点完餐,宋柏扯出几张纸巾,在桌面上擦拭,着重擦了擦她那边的位置。
纸巾很快变成一团黑色的脏东西,这种桌子上有着长期留下的油垢,简单的湿抹布无法擦除,宋柏简单擦拭过后补充道:“你再用纸巾垫一下。”
韩岁见他忙碌一番,没好意思说自己不需要,换做在家她一定会掏出ipad搭配下饭剧一起,但现在他们已迟到,再加上她进食速度缓慢,只得抛开手机闷头吃了。
但她还是象征性地点了点头:“谢谢。”
宋柏擦桌子的手一顿,很快恢复如初,调侃道:“我们的关系还需要说谢谢?”
“也是。”对面服务员端着两碗馄饨过来,韩岁蓄势待发,她已经闻到了馄饨汤里的香菜味,“不过我也只是意思意思,不用太放在心上啊小宋子。”
宋柏:……
白雾缭绕,在两人之间飘逸,隔雾看花的奇异感受在韩岁心底悄然蔓延。
虽然知道宋柏长得好看,但现在这样朦朦胧胧氛围,柔化他凌厉的轮廓,平白增添了一种年上的成熟魅力,让韩岁脱离出从小一起长大时养出的刻板印象,有什么东西在他们空缺的六年里滋然生长。

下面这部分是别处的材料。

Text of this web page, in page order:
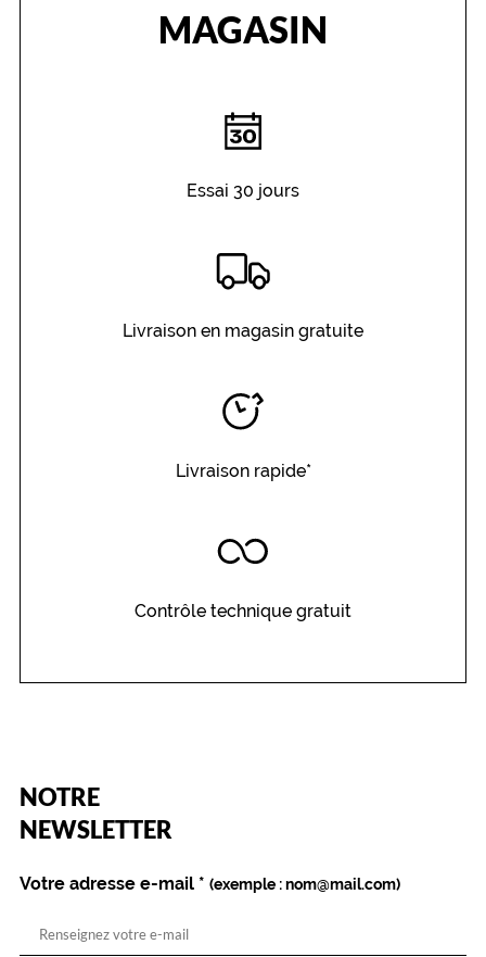
MAGASIN
Essai 30 jours
Livraison en magasin gratuite
Livraison rapide*
Contrôle technique gratuit
NOTRE
NEWSLETTER
Name
Votre adresse e-mail *
(Ce
champ
est
obligatoire)
(exemple : nom@mail.com)

心跳好像快了些,韩岁徒劳地用手掌盖住自己的心脏,好像这样就能掩盖她时隔许久依旧对他会感到心动的这一事实。
韩岁眨眨眼,摈弃掉心底胡乱飞舞的心绪,吃馄饨的速度都快了些。
身后四位早早收拾完毕,韩岁在周莲心的唠叨下勉强结束这碗馄饨。
吃得有些快了,肚子胀胀的,有点难受,她觉得自己要很快站起来消化消化。
韩伯山抬腕看表,报时:“已经快一点了,再不出发,要赶不上落日了。”
他们步行上山,坐大巴车下山,这样能减少下山对膝盖的损伤。
周莲心和韩伯山是躲着韩岁计划的这一切,所以韩岁是空手来的,后背轻轻松松,有种春游的惬意感。

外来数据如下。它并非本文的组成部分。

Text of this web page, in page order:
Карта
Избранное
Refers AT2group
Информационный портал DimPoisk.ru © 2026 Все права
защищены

韩岁东看看西看看,还别说,久盯屏幕导致的酸胀重影,在久违地看见一片绿油油的植被后,得到了缓解,身心都畅快了不少。
只是到了今年才重新开始接触运动的韩岁实在是难以征服这座海报一千三百米加的南山。
才从餐馆走到山脚下,她就已经开始喘气。
呼吸粗重,遥遥看见一石头雕刻而成的拱门,隔壁立着块圆乎乎、打磨光滑的巨石,上面刻着两个字,用红色填底。
用后脚跟想也知道这次爬山之旅从这里正式开始。
韩岁两眼一黑,差点晕过去。
完蛋了,她想回家。
不知不觉间她已经落到了队伍后头,几人聊天的声音逐渐远去,耳边只留下自己逐渐粗重的喘息声。
“这也,哈,走太快了吧……”
南山主烧香拜佛,金顶安置了一座不大的寺庙,供奉着各路神仙,为主的当为财神爷,香火连年旺盛,交通也很发达,从山脚至山顶有全程包圆的大巴车,也有从半山腰到山顶的缆车,照顾了全年龄段的人都能亲自上到山顶来许愿还愿。
韩岁放缓上行的速度开始摆烂,反正跟不上了,不如悠哉悠哉沿途看看风景,她来这里的目的可不是登山,放松才是主线。
周莲心总算看到她已脱离队伍,站在层层台阶上朝下吆喝:“岁岁!走快点!再慢点就赶不上落日和下山的班车了!”
人正直中年,贵为初中语文老师,平常早读带读不在话下,这会声音洪亮,若正好他们在半山腰,且靠近垂直而下的山谷,想必这几句能荡出好几句回音。
韩岁挥了挥手,不做回复。
她可没这么好的嗓子,更何况这上上下下的人也不少,怪令人尴尬的。
“要不要我去跟他们说一声,我们不和他们一起爬,让他们继续去追落日,我们把半山腰定做目标,等他们坐大巴车下山的时候,我们再在半山腰坐。”
温和的声音响在耳侧,原来宋柏一直跟在自己身后,亦步亦趋,她气喘吁吁,宋柏脸色都不曾变一下。
韩岁又挥了挥手,示意你去吧,连开口的力气都没有。
只见他很快去而复返,依旧不带喘的。
韩岁不由感慨:“你体力怎么会这么好?虽然我知道你是游泳教练,但这会不会太强了点。”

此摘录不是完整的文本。